• _Your assignment_
With the pictures left aside, write out exactly the lines of the listing below from the line with "Categories [93, 70]" to the line with "glorified employee? Do", both included, and only those.
The data Block Start
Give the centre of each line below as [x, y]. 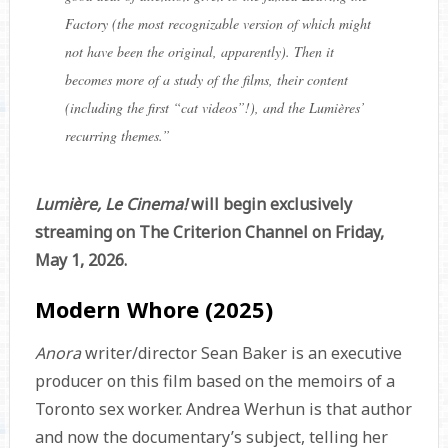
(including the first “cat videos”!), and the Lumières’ [214, 108]
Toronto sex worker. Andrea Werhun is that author [223, 409]
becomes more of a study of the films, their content [206, 80]
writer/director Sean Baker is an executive [243, 353]
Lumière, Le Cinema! [110, 204]
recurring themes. [113, 136]
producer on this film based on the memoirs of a [214, 381]
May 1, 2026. [80, 260]
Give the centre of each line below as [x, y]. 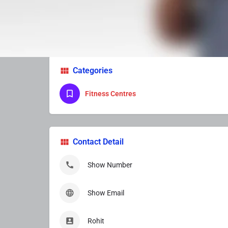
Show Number [110, 165]
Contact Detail [98, 141]
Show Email [106, 193]
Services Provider [113, 22]
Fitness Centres [110, 93]
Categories [93, 70]
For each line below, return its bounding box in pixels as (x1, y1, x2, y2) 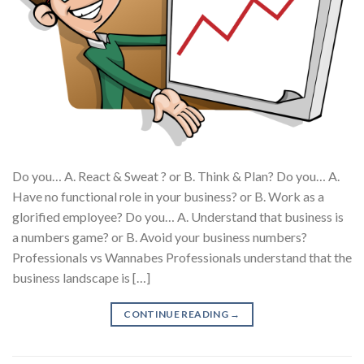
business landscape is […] (12, 269, 150, 285)
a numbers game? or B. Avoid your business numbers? (12, 228, 307, 245)
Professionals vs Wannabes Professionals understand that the (12, 249, 352, 265)
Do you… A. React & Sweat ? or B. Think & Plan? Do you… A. (12, 167, 340, 184)
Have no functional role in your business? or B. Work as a (12, 188, 324, 204)
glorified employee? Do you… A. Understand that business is (12, 208, 344, 224)
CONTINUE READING (123, 307, 231, 320)
The data Block End
• _Response area_
Categories [93, 70]
For each line below, return its bounding box in pixels as (x1, y1, x2, y2) 
business landscape is […] (12, 269, 150, 285)
a numbers game? or B. Avoid your business numbers? (12, 228, 307, 245)
Professionals vs Wannabes Professionals understand that the (12, 249, 352, 265)
Do you… A. React & Sweat ? or B. Think & Plan? Do you… A. (12, 167, 340, 184)
Have no functional role in your business? or B. Work as a (12, 188, 324, 204)
glorified employee? Do you… A. Understand that business is (12, 208, 344, 224)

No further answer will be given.